Task prompt>
Repeat the listing exactly, line by line, and leave the pictures behind.

Material supplied START

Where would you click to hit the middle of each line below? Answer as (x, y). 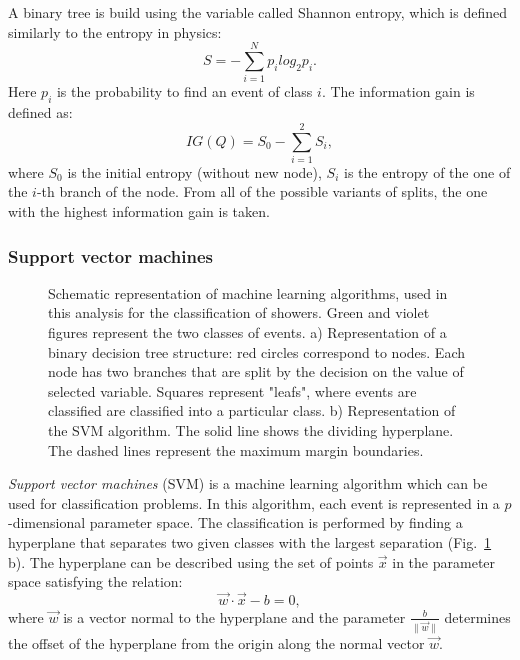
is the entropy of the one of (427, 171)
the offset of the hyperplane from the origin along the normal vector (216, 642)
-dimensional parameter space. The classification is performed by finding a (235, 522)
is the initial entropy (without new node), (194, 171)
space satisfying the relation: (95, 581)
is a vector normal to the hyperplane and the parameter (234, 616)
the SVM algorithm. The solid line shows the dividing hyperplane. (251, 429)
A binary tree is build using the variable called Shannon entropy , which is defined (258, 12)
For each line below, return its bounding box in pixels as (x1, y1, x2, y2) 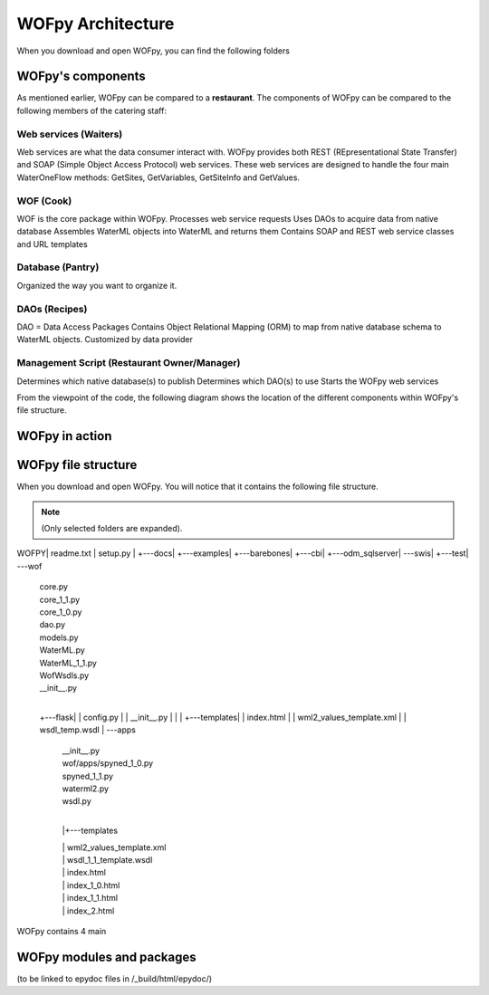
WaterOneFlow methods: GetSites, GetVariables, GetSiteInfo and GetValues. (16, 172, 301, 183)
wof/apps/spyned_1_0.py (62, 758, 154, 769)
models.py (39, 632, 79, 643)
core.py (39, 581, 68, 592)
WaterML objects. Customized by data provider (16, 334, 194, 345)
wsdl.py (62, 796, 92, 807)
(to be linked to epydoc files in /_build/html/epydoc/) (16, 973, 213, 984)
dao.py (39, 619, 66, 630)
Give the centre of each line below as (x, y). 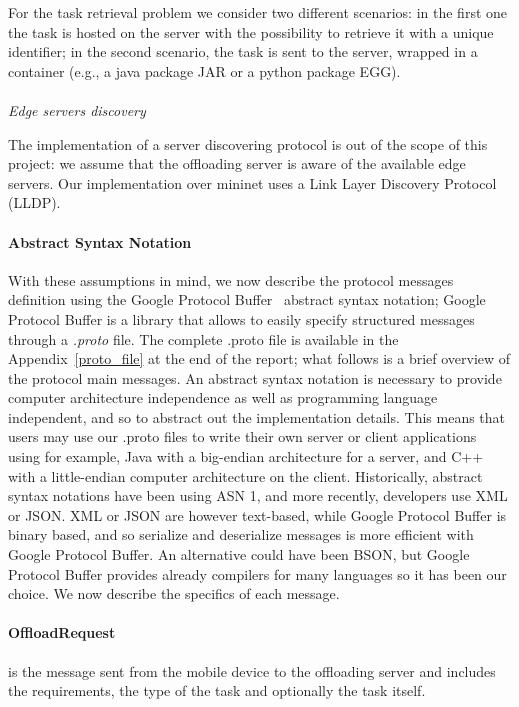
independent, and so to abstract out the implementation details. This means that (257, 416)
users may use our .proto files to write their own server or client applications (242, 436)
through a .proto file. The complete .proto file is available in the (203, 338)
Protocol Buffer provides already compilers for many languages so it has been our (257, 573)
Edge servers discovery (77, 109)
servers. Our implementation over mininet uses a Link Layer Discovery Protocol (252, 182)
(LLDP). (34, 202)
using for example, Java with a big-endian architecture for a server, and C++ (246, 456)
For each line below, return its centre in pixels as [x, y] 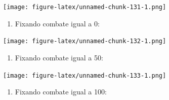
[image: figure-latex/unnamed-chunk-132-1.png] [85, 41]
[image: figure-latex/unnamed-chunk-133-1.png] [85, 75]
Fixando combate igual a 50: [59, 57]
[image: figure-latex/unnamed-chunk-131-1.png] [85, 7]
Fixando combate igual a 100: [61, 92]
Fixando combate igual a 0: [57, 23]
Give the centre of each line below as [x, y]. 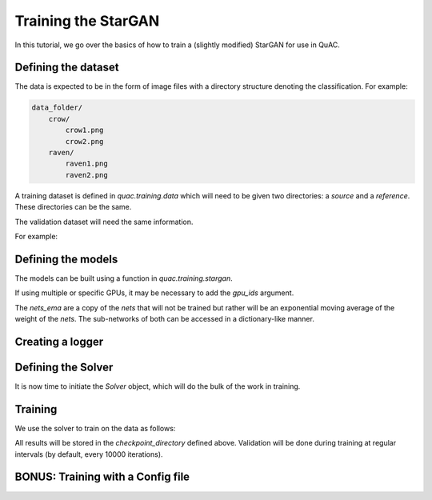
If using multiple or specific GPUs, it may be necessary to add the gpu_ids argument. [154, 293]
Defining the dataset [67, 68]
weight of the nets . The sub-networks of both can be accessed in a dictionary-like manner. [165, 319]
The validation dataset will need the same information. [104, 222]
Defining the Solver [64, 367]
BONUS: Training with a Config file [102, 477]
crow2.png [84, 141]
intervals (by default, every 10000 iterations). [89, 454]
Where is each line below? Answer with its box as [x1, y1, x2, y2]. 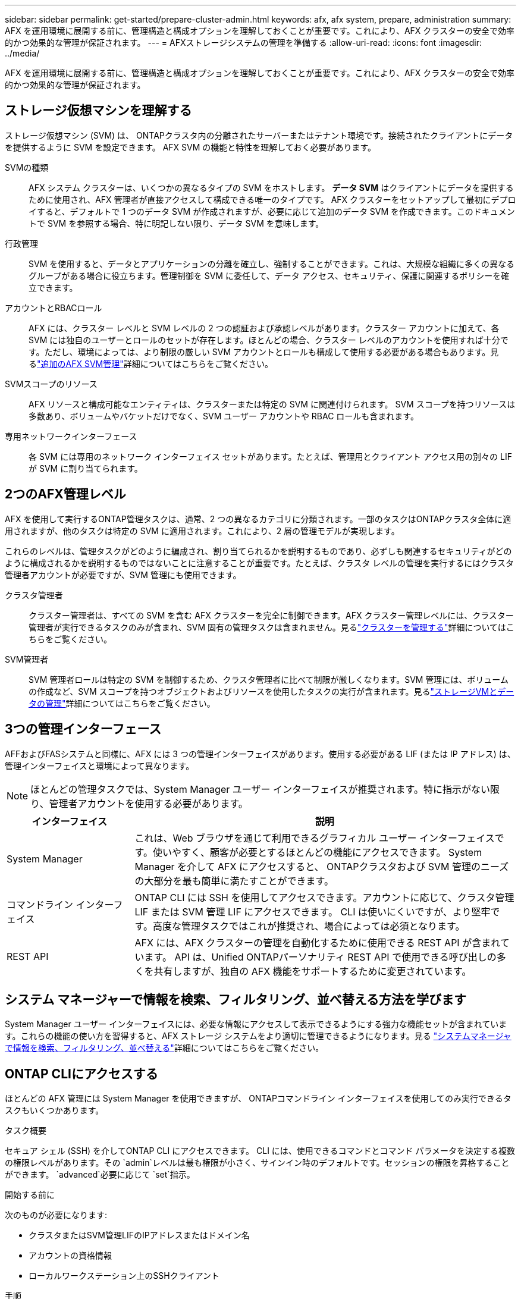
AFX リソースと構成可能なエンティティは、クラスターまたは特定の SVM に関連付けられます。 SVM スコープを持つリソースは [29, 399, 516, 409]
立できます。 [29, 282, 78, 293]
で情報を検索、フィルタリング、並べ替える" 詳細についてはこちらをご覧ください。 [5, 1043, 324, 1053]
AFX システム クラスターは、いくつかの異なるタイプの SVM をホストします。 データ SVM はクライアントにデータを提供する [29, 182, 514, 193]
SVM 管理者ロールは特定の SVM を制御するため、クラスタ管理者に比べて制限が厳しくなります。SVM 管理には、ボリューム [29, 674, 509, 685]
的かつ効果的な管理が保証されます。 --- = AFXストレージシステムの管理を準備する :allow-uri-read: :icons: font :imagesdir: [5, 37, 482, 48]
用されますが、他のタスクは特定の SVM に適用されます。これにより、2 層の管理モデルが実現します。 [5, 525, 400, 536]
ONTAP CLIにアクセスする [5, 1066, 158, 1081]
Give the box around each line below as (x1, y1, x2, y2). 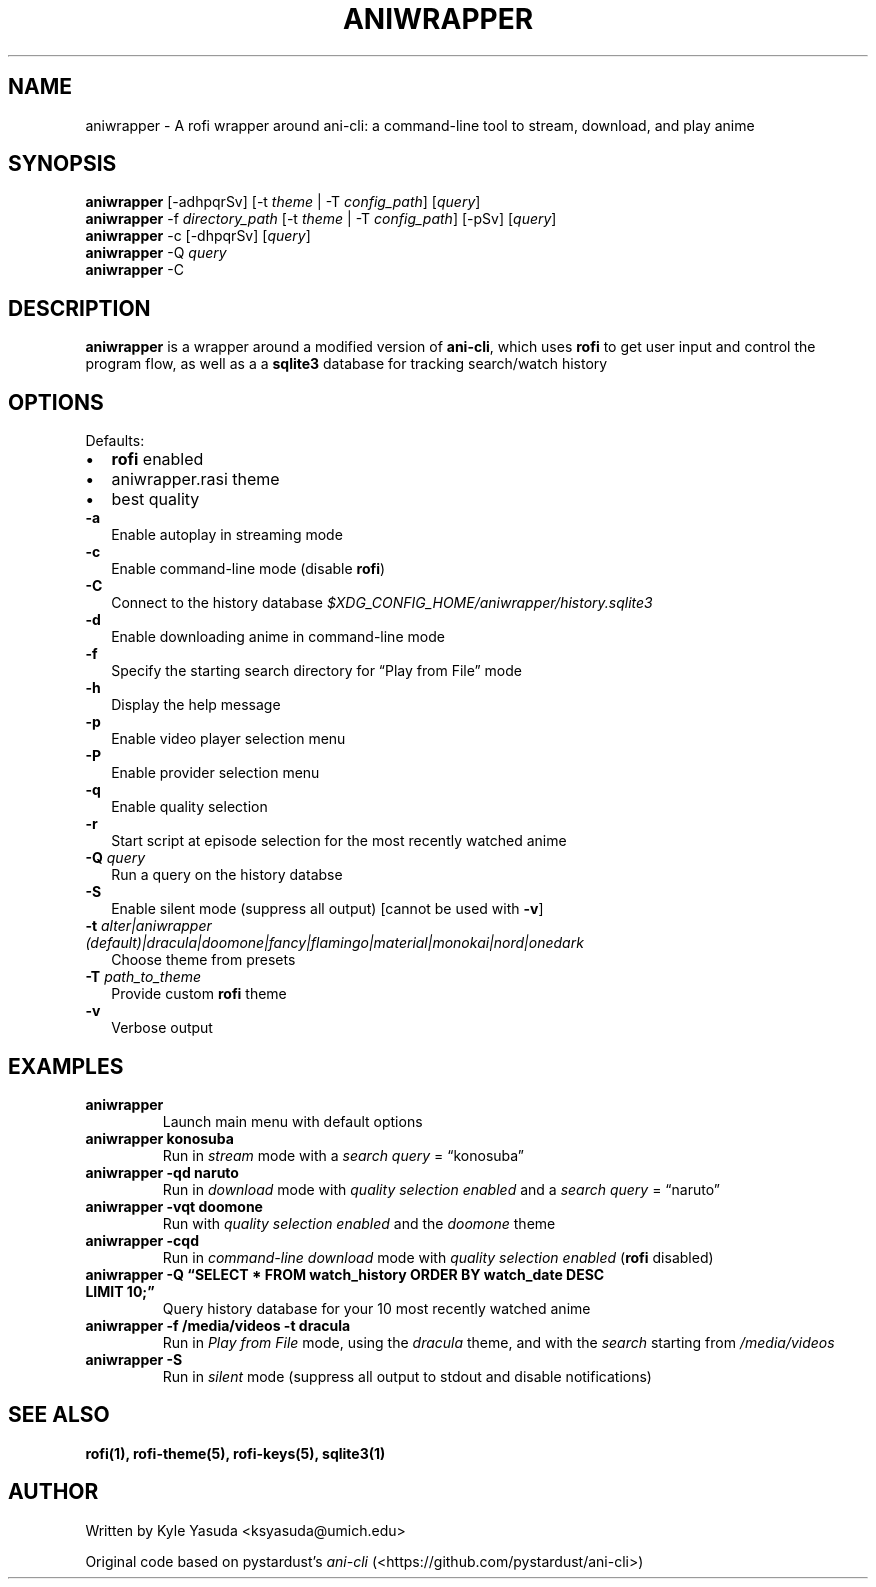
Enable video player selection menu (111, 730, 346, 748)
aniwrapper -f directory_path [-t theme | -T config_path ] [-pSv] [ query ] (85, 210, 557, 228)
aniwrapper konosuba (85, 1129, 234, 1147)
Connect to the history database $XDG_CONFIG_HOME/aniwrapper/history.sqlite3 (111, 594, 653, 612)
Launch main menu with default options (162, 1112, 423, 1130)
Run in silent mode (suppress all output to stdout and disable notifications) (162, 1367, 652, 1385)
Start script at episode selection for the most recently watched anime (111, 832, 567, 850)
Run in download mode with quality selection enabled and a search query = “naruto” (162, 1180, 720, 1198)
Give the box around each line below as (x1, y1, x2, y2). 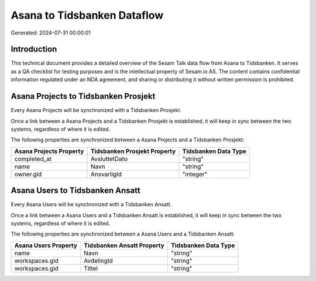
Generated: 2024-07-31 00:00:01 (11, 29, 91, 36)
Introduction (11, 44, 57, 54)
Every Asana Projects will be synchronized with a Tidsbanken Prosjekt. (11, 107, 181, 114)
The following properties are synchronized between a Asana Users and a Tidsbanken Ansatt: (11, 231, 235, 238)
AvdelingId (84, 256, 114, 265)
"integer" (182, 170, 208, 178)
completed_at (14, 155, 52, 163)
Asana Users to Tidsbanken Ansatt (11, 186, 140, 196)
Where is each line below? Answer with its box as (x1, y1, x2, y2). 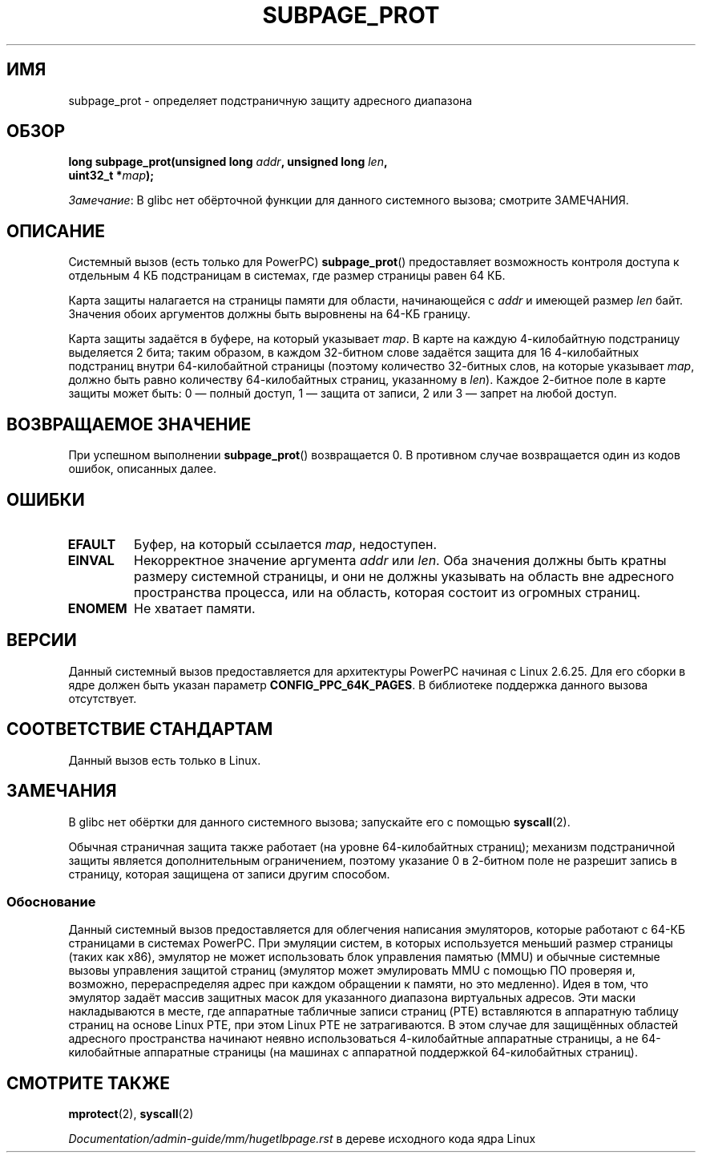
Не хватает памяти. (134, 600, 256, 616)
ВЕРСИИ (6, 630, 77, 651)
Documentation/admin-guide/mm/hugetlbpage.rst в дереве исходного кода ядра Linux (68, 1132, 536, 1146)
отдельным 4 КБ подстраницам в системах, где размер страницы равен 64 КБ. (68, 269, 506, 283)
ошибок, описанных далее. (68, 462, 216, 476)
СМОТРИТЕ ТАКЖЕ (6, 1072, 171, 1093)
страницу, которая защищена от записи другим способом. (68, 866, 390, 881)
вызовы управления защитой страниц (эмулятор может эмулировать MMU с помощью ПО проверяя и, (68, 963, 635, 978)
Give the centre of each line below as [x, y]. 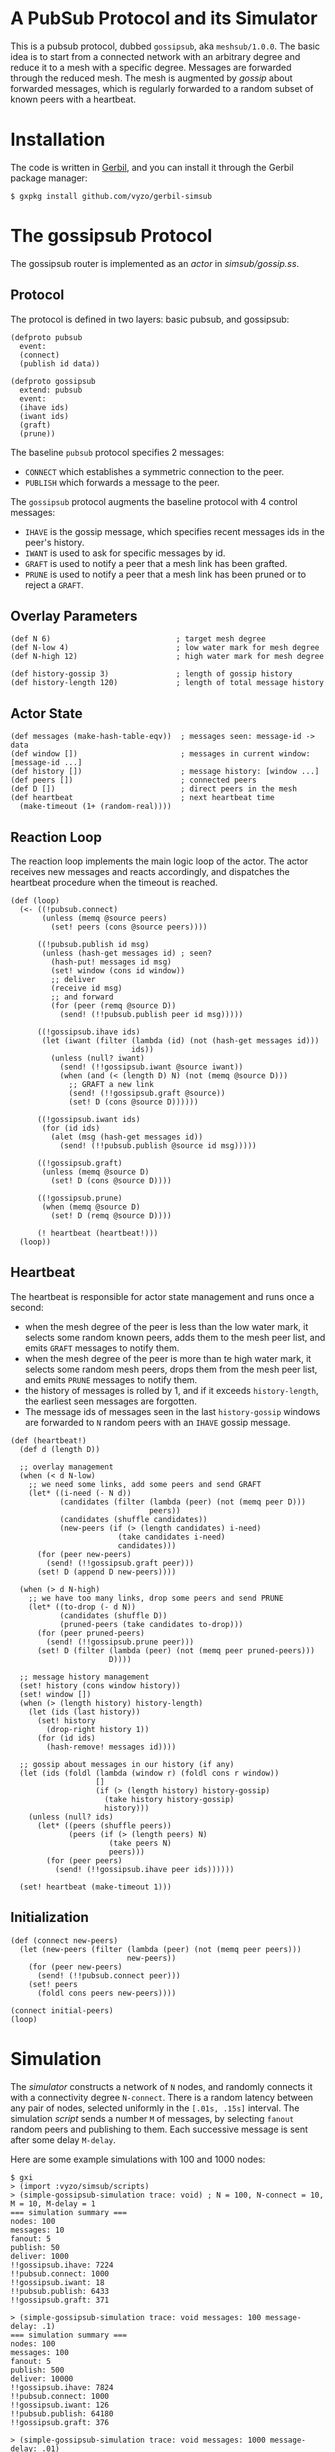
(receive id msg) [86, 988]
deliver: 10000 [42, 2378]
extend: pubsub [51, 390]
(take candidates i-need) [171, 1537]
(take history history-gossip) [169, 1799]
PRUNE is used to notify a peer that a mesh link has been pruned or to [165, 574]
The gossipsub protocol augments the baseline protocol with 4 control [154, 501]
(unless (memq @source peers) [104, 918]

Material supplied END

Answer to the exercise>
Where would you click to hit the middle of each line below? Answer as (x, y). 
is the entropy of the one of (427, 171)
the offset of the hyperplane from the origin along the normal vector (216, 642)
-dimensional parameter space. The classification is performed by finding a (235, 522)
is the initial entropy (without new node), (194, 171)
space satisfying the relation: (95, 581)
is a vector normal to the hyperplane and the parameter (234, 616)
the SVM algorithm. The solid line shows the dividing hyperplane. (251, 429)
A binary tree is build using the variable called Shannon entropy , which is defined (258, 12)
For each line below, return its bounding box in pixels as (x1, y1, x2, y2) 
WaterOneFlow methods: GetSites, GetVariables, GetSiteInfo and GetValues. (16, 172, 301, 183)
wof/apps/spyned_1_0.py (62, 758, 154, 769)
models.py (39, 632, 79, 643)
core.py (39, 581, 68, 592)
WaterML objects. Customized by data provider (16, 334, 194, 345)
wsdl.py (62, 796, 92, 807)
(to be linked to epydoc files in /_build/html/epydoc/) (16, 973, 213, 984)
dao.py (39, 619, 66, 630)
Give the centre of each line below as (x, y). 
independent, and so to abstract out the implementation details. This means that (257, 416)
users may use our .proto files to write their own server or client applications (242, 436)
through a .proto file. The complete .proto file is available in the (203, 338)
Protocol Buffer provides already compilers for many languages so it has been our (257, 573)
Edge servers discovery (77, 109)
servers. Our implementation over mininet uses a Link Layer Discovery Protocol (252, 182)
(LLDP). (34, 202)
using for example, Java with a big-endian architecture for a server, and C++ (246, 456)
For each line below, return its centre in pixels as [x, y] 
[image: figure-latex/unnamed-chunk-132-1.png] [85, 41]
[image: figure-latex/unnamed-chunk-133-1.png] [85, 75]
Fixando combate igual a 50: [59, 57]
[image: figure-latex/unnamed-chunk-131-1.png] [85, 7]
Fixando combate igual a 100: [61, 92]
Fixando combate igual a 0: [57, 23]
Give the centre of each line below as [x, y]. 
If using multiple or specific GPUs, it may be necessary to add the gpu_ids argument. [154, 293]
Defining the dataset [67, 68]
weight of the nets . The sub-networks of both can be accessed in a dictionary-like manner. [165, 319]
The validation dataset will need the same information. [104, 222]
Defining the Solver [64, 367]
BONUS: Training with a Config file [102, 477]
crow2.png [84, 141]
intervals (by default, every 10000 iterations). [89, 454]
Where is each line below? Answer with its box as [x1, y1, x2, y2]. 
AFX リソースと構成可能なエンティティは、クラスターまたは特定の SVM に関連付けられます。 SVM スコープを持つリソースは [29, 399, 516, 409]
立できます。 [29, 282, 78, 293]
で情報を検索、フィルタリング、並べ替える" 詳細についてはこちらをご覧ください。 [5, 1043, 324, 1053]
AFX システム クラスターは、いくつかの異なるタイプの SVM をホストします。 データ SVM はクライアントにデータを提供する [29, 182, 514, 193]
SVM 管理者ロールは特定の SVM を制御するため、クラスタ管理者に比べて制限が厳しくなります。SVM 管理には、ボリューム [29, 674, 509, 685]
的かつ効果的な管理が保証されます。 --- = AFXストレージシステムの管理を準備する :allow-uri-read: :icons: font :imagesdir: [5, 37, 482, 48]
用されますが、他のタスクは特定の SVM に適用されます。これにより、2 層の管理モデルが実現します。 [5, 525, 400, 536]
ONTAP CLIにアクセスする [5, 1066, 158, 1081]
Give the box around each line below as (x1, y1, x2, y2). 
Enable video player selection menu (111, 730, 346, 748)
aniwrapper -f directory_path [-t theme | -T config_path ] [-pSv] [ query ] (85, 210, 557, 228)
aniwrapper konosuba (85, 1129, 234, 1147)
Connect to the history database $XDG_CONFIG_HOME/aniwrapper/history.sqlite3 (111, 594, 653, 612)
Launch main menu with default options (162, 1112, 423, 1130)
Run in silent mode (suppress all output to stdout and disable notifications) (162, 1367, 652, 1385)
Start script at episode selection for the most recently watched anime (111, 832, 567, 850)
Run in download mode with quality selection enabled and a search query = “naruto” (162, 1180, 720, 1198)
Give the box around each line below as (x1, y1, x2, y2). 
Generated: 2024-07-31 00:00:01 (11, 29, 91, 36)
Introduction (11, 44, 57, 54)
Every Asana Projects will be synchronized with a Tidsbanken Prosjekt. (11, 107, 181, 114)
The following properties are synchronized between a Asana Users and a Tidsbanken Ansatt: (11, 231, 235, 238)
AvdelingId (84, 256, 114, 265)
"integer" (182, 170, 208, 178)
completed_at (14, 155, 52, 163)
Asana Users to Tidsbanken Ansatt (11, 186, 140, 196)
Where is each line below? Answer with its box as (x1, y1, x2, y2). 
Не хватает памяти. (134, 600, 256, 616)
ВЕРСИИ (6, 630, 77, 651)
Documentation/admin-guide/mm/hugetlbpage.rst в дереве исходного кода ядра Linux (68, 1132, 536, 1146)
отдельным 4 КБ подстраницам в системах, где размер страницы равен 64 КБ. (68, 269, 506, 283)
ошибок, описанных далее. (68, 462, 216, 476)
СМОТРИТЕ ТАКЖЕ (6, 1072, 171, 1093)
страницу, которая защищена от записи другим способом. (68, 866, 390, 881)
вызовы управления защитой страниц (эмулятор может эмулировать MMU с помощью ПО проверяя и, (68, 963, 635, 978)
Give the centre of each line below as [x, y]. 
(receive id msg) [86, 988]
deliver: 10000 [42, 2378]
extend: pubsub [51, 390]
(take candidates i-need) [171, 1537]
(take history history-gossip) [169, 1799]
PRUNE is used to notify a peer that a mesh link has been pruned or to [165, 574]
The gossipsub protocol augments the baseline protocol with 4 control [154, 501]
(unless (memq @source peers) [104, 918]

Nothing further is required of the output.